■ Records for this task
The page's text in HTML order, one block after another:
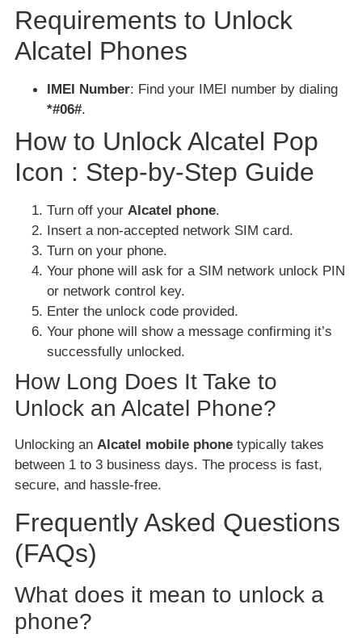
Requirements to Unlock
Alcatel Phones
IMEI Number: Find your IMEI number by dialing
*#06#.
How to Unlock Alcatel Pop
Icon : Step-by-Step Guide
Turn off your Alcatel phone.
Insert a non-accepted network SIM card.
Turn on your phone.
Your phone will ask for a SIM network unlock PIN
or network control key.
Enter the unlock code provided.
Your phone will show a message confirming it’s
successfully unlocked.
How Long Does It Take to
Unlock an Alcatel Phone?
Unlocking an Alcatel mobile phone typically takes
between 1 to 3 business days. The process is fast,
secure, and hassle-free.
Frequently Asked Questions
(FAQs)
What does it mean to unlock a
phone?
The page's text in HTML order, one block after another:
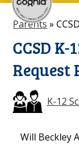
Parents »
CCSD
Request
K-12
Will Beckley
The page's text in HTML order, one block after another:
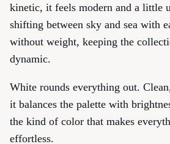
kinetic, it feels modern and a little
shifting between sky and sea with
without weight, keeping the
dynamic.
White rounds everything out.
it balances the palette with
the kind of color that makes
effortless.
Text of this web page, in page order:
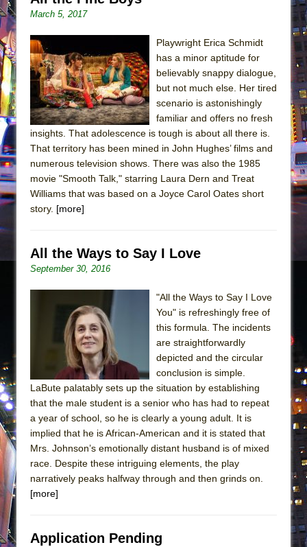
March 5, 2017
Playwright Erica Schmidt
has a minor aptitude for
believably snappy dialogue,
but not much else. Her tired
scenario is astonishingly
familiar and offers no fresh
insights. That adolescence is tough is about all there is.
That territory has been mined in John Hughes’ films and
numerous television shows. There was also the 1985
movie "Smooth Talk," starring Laura Dern and Treat
Williams that was based on a Joyce Carol Oates short
story. [more]
All the Ways to Say I Love
September 30, 2016
"All the Ways to Say I Love
You" is refreshingly free of
this formula. The incidents
are straightforwardly
depicted and the circular
conclusion is simple.
LaBute palatably sets up the situation by establishing
that the male student is a senior who has had to repeat
a year of school, so he is clearly a young adult. It is
implied that he is African-American and it is stated that
Mrs. Johnson’s emotionally distant husband is of mixed
race. Despite these intriguing elements, the play
narratively peaks halfway through and then grinds on.
[more]
Application Pending
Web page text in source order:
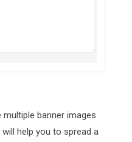
banner images
help you to spread a
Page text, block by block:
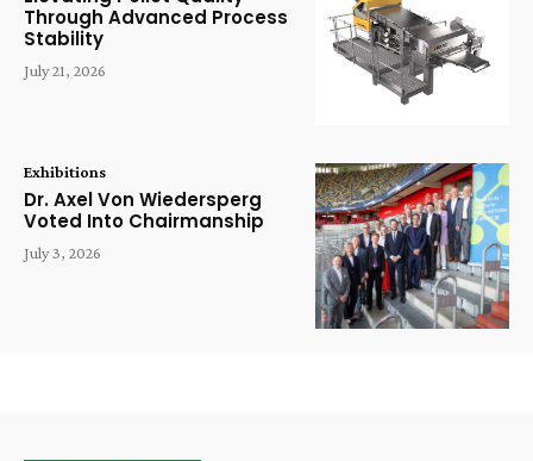
Through Advanced Process
Stability
July 21, 2026
Exhibitions
Dr. Axel Von Wiedersperg
Voted Into Chairmanship
July 3, 2026
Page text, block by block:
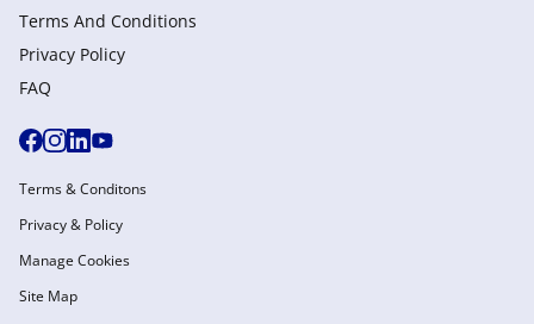
Terms And Conditions
Privacy Policy
FAQ
Terms & Conditons
Privacy & Policy
Manage Cookies
Site Map
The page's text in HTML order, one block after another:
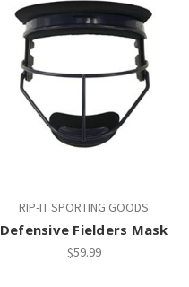
RIP-IT SPORTING GOODS
Defensive Fielders Mask
$59.99
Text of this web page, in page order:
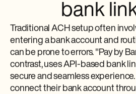
bank
Traditional ACH setup often
entering a bank account and
can be prone to errors. "Pay by
contrast, uses API-based bank
secure and seamless
connect their bank account
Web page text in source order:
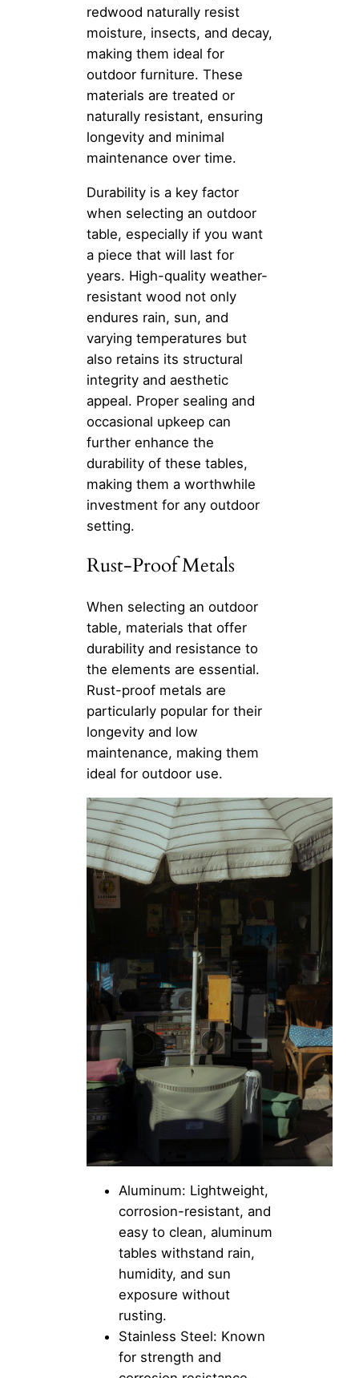
redwood naturally resist
moisture, insects, and decay,
making them ideal for
outdoor furniture. These
materials are treated or
naturally resistant, ensuring
longevity and minimal
maintenance over time.
Durability is a key factor
when selecting an outdoor
table, especially if you want
a piece that will last for
years. High-quality weather-
resistant wood not only
endures rain, sun, and
varying temperatures but
also retains its structural
integrity and aesthetic
appeal. Proper sealing and
occasional upkeep can
further enhance the
durability of these tables,
making them a worthwhile
investment for any outdoor
setting.
Rust-Proof Metals
When selecting an outdoor
table, materials that offer
durability and resistance to
the elements are essential.
Rust-proof metals are
particularly popular for their
longevity and low
maintenance, making them
ideal for outdoor use.
Aluminum: Lightweight,
corrosion-resistant, and
easy to clean, aluminum
tables withstand rain,
humidity, and sun
exposure without
rusting.
Stainless Steel: Known
for strength and

■ Exercise brief
The line containing "Defensive Fielders Mask" marks the start: set down exactly that line and every line after it through the last line of the data, without any pictures.

■ Response area
Defensive Fielders Mask
$59.99
Text of this web page, in page order:
bank
Traditional ACH setup often
entering a bank account and
can be prone to errors. "Pay by
contrast, uses API-based bank
secure and seamless
connect their bank account
Web page text in source order:
redwood naturally resist
moisture, insects, and decay,
making them ideal for
outdoor furniture. These
materials are treated or
naturally resistant, ensuring
longevity and minimal
maintenance over time.
Durability is a key factor
when selecting an outdoor
table, especially if you want
a piece that will last for
years. High-quality weather-
resistant wood not only
endures rain, sun, and
varying temperatures but
also retains its structural
integrity and aesthetic
appeal. Proper sealing and
occasional upkeep can
further enhance the
durability of these tables,
making them a worthwhile
investment for any outdoor
setting.
Rust-Proof Metals
When selecting an outdoor
table, materials that offer
durability and resistance to
the elements are essential.
Rust-proof metals are
particularly popular for their
longevity and low
maintenance, making them
ideal for outdoor use.
Aluminum: Lightweight,
corrosion-resistant, and
easy to clean, aluminum
tables withstand rain,
humidity, and sun
exposure without
rusting.
Stainless Steel: Known
for strength and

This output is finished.